■ **BRIEF**
The line containing "Skid-Steers & Compact Track Loaders" and every line after it, through the last one below: output exactly these and nothing else.
==== EXCERPTED RECORDS
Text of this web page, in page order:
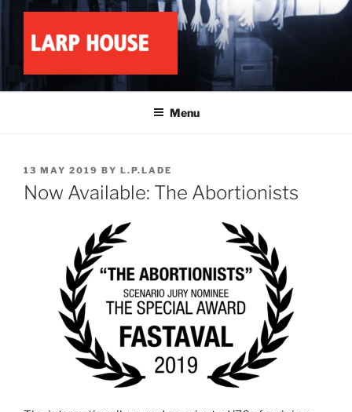
content
LARP HOUSE
Menu
POSTED
ON
13 MAY 2019 BY L.P.LADE
Now Available: The Abortionists
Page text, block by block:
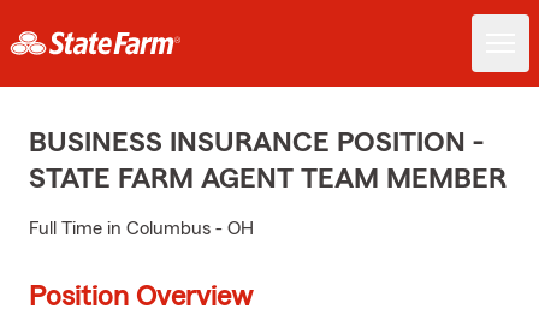
BUSINESS INSURANCE POSITION -
STATE FARM AGENT TEAM MEMBER
Full Time in Columbus - OH
Position Overview
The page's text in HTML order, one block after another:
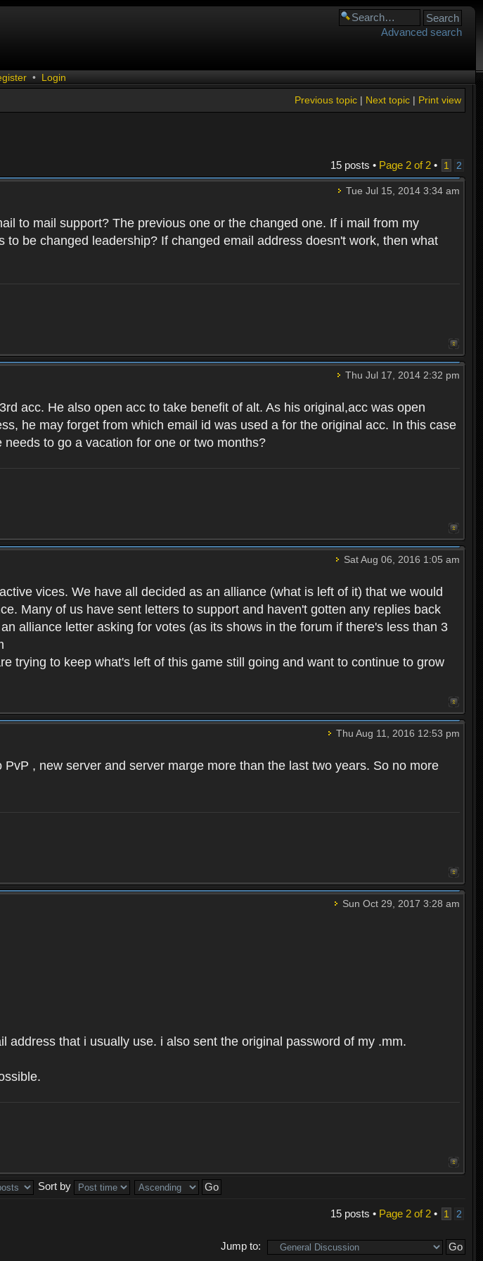
Advanced search
• Login
Print view
Next topic|
Previous topic|
15 posts • Page 2of 2• 1 2
Tue Jul 15, 2014 3:34 am
to mail support? The previous one or the changed one. If i mail from my
be changed leadership? If changed email address doesn't work, then what
Thu Jul 17, 2014 2:32 pm
acc. He also open acc to take benefit of alt. As his original,acc was open
he may forget from which email id was used a for the original acc. In this case
to go a vacation for one or two months?
Sat Aug 06, 2016 1:05 am
vices. We have all decided as an alliance (what is left of it) that we would
Many of us have sent letters to support and haven't gotten any replies back
alliance letter asking for votes (as its shows in the forum if there's less than 3
trying to keep what's left of this game still going and want to continue to grow
Thu Aug 11, 2016 12:53 pm
, new server and server marge more than the last two years. So no more
Sun Oct 29, 2017 3:28 am
address that i usually use. i also sent the original password of my .mm.
Sort by
15 posts • Page 2of 2• 1 2
Jump to:
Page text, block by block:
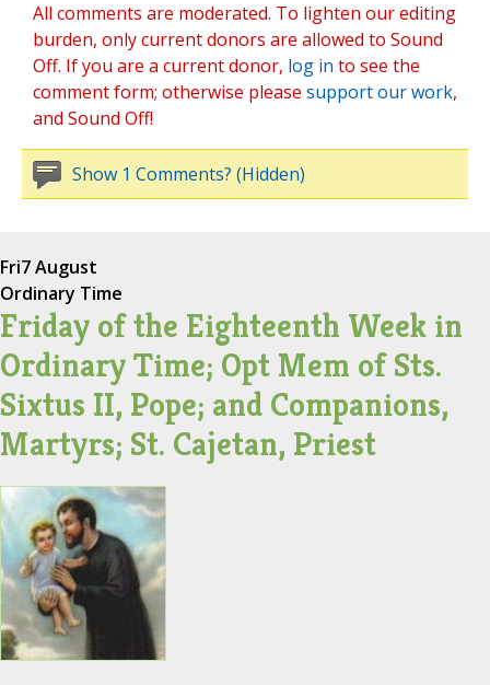
All comments are moderated. To lighten our editing
burden, only current donors are allowed to Sound
Off. If you are a current donor, log in to see the
comment form; otherwise please support our work,
and Sound Off!
Show 1 Comments? (Hidden)
Fri7 August
Ordinary Time
Friday of the Eighteenth Week in
Ordinary Time; Opt Mem of Sts.
Sixtus II, Pope; and Companions,
Martyrs; St. Cajetan, Priest
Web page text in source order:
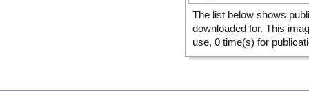
The list below shows
downloaded for. This
use, 0 time(s) for
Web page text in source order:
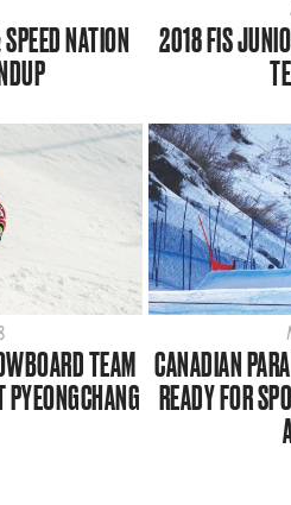
NATION
2018 FIS
TEAM CANADIAN
READY FOR
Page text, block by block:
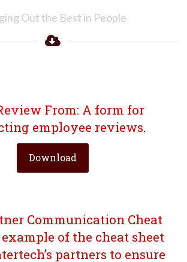
Out the Best in People
From: A form for
employee reviews.
Download
Communication Cheat
example of the cheat sheet
partners to ensure
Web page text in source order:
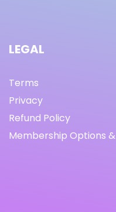
LEGAL
Terms
Privacy
Refund Policy
Membership Options
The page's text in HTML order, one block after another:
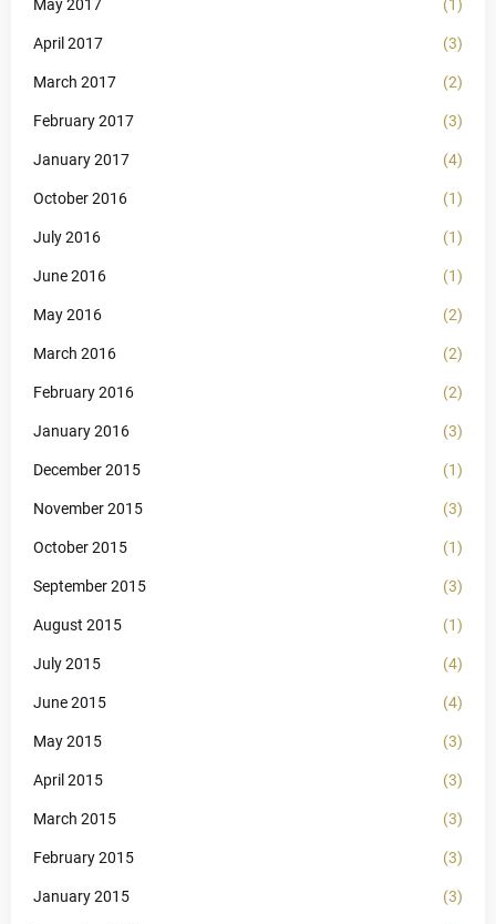
May 2017 (1)
April 2017 (3)
March 2017 (2)
February 2017 (3)
January 2017 (4)
October 2016 (1)
July 2016 (1)
June 2016 (1)
May 2016 (2)
March 2016 (2)
February 2016 (2)
January 2016 (3)
December 2015 (1)
November 2015 (3)
October 2015 (1)
September 2015 (3)
August 2015 (1)
July 2015 (4)
June 2015 (4)
May 2015 (3)
April 2015 (3)
March 2015 (3)
February 2015 (3)
January 2015 (3)
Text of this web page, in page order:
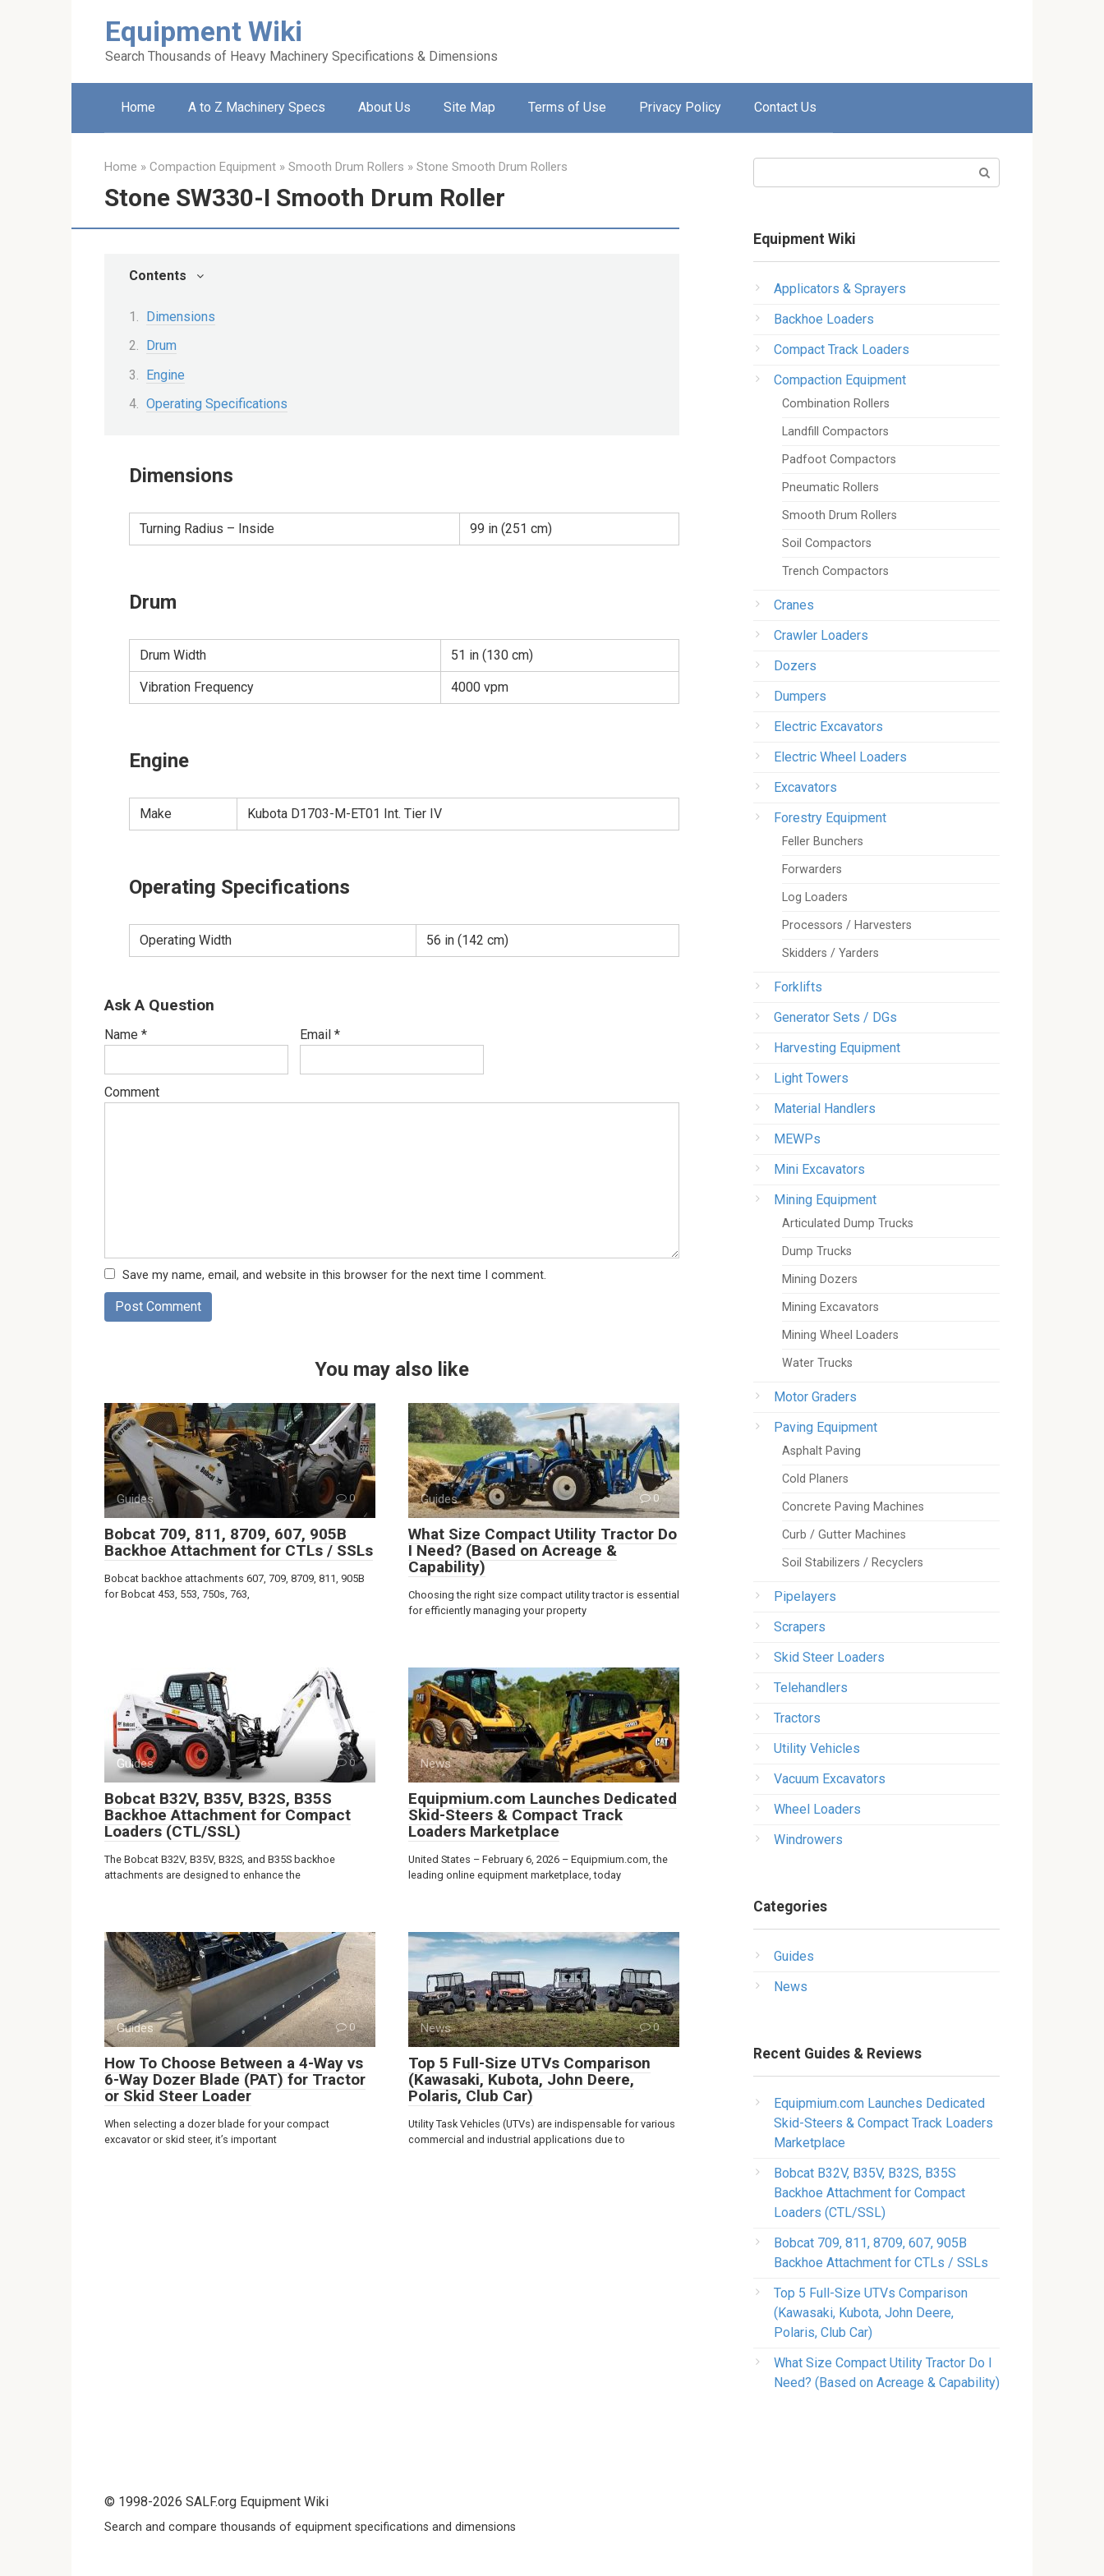
Equipment Wiki
Search Thousands of Heavy Machinery Specifications & Dimensions
Home A to Z Machinery Specs About Us Site Map Terms of Use Privacy Policy Contact Us
Home » Compaction Equipment » Smooth Drum Rollers » Stone Smooth Drum Rollers
Stone SW330-I Smooth Drum Roller
Contents
Dimensions
Drum
Engine
Operating Specifications
Dimensions
Turning Radius – Inside 99 in (251 cm)
Drum
Drum Width 51 in (130 cm)
Vibration Frequency 4000 vpm
Engine
Make Kubota D1703-M-ET01 Int. Tier IV
Operating Specifications
Operating Width 56 in (142 cm)
Ask A Question
Name * Email *
Comment
Save my name, email, and website in this browser for the next time I comment.
You may also like
Guides 0
Bobcat 709, 811, 8709, 607, 905B
Backhoe Attachment for CTLs / SSLs
Bobcat backhoe attachments 607, 709, 8709, 811, 905B
for Bobcat 453, 553, 750s, 763,
Guides 0
What Size Compact Utility Tractor Do
I Need? (Based on Acreage &
Capability)
Choosing the right size compact utility tractor is essential
for efficiently managing your property
Guides 0
Bobcat B32V, B35V, B32S, B35S
Backhoe Attachment for Compact
Loaders (CTL/SSL)
The Bobcat B32V, B35V, B32S, and B35S backhoe
attachments are designed to enhance the
News 0
Equipmium.com Launches Dedicated
Skid-Steers & Compact Track
Loaders Marketplace
United States – February 6, 2026 – Equipmium.com, the
leading online equipment marketplace, today
Guides 0
How To Choose Between a 4-Way vs
6-Way Dozer Blade (PAT) for Tractor
or Skid Steer Loader
When selecting a dozer blade for your compact
excavator or skid steer, it’s important
News 0
Top 5 Full-Size UTVs Comparison
(Kawasaki, Kubota, John Deere,
Polaris, Club Car)
Utility Task Vehicles (UTVs) are indispensable for various
commercial and industrial applications due to
Equipment Wiki
Applicators & Sprayers
Backhoe Loaders
Compact Track Loaders
Compaction Equipment
Combination Rollers
Landfill Compactors
Padfoot Compactors
Pneumatic Rollers
Smooth Drum Rollers
Soil Compactors
Trench Compactors
Cranes
Crawler Loaders
Dozers
Dumpers
Electric Excavators
Electric Wheel Loaders
Excavators
Forestry Equipment
Feller Bunchers
Forwarders
Log Loaders
Processors / Harvesters
Skidders / Yarders
Forklifts
Generator Sets / DGs
Harvesting Equipment
Light Towers
Material Handlers
MEWPs
Mini Excavators
Mining Equipment
Articulated Dump Trucks
Dump Trucks
Mining Dozers
Mining Excavators
Mining Wheel Loaders
Water Trucks
Motor Graders
Paving Equipment
Asphalt Paving
Cold Planers
Concrete Paving Machines
Curb / Gutter Machines
Soil Stabilizers / Recyclers
Pipelayers
Scrapers
Skid Steer Loaders
Telehandlers
Tractors
Utility Vehicles
Vacuum Excavators
Wheel Loaders
Windrowers
Categories
Guides
News
Recent Guides & Reviews
Equipmium.com Launches Dedicated
Skid-Steers & Compact Track Loaders
Marketplace
Bobcat B32V, B35V, B32S, B35S
Backhoe Attachment for Compact
Loaders (CTL/SSL)
Bobcat 709, 811, 8709, 607, 905B
Backhoe Attachment for CTLs / SSLs
Top 5 Full-Size UTVs Comparison
(Kawasaki, Kubota, John Deere,
Polaris, Club Car)
What Size Compact Utility Tractor Do I
Need? (Based on Acreage & Capability)
© 1998-2026 SALF.org Equipment Wiki
Search and compare thousands of equipment specifications and dimensions
========
■ **TASK OUTPUT**
Skid-Steers & Compact Track Loaders
Marketplace
Bobcat B32V, B35V, B32S, B35S
Backhoe Attachment for Compact
Loaders (CTL/SSL)
Bobcat 709, 811, 8709, 607, 905B
Backhoe Attachment for CTLs / SSLs
Top 5 Full-Size UTVs Comparison
(Kawasaki, Kubota, John Deere,
Polaris, Club Car)
What Size Compact Utility Tractor Do I
Need? (Based on Acreage & Capability)
© 1998-2026 SALF.org Equipment Wiki
Search and compare thousands of equipment specifications and dimensions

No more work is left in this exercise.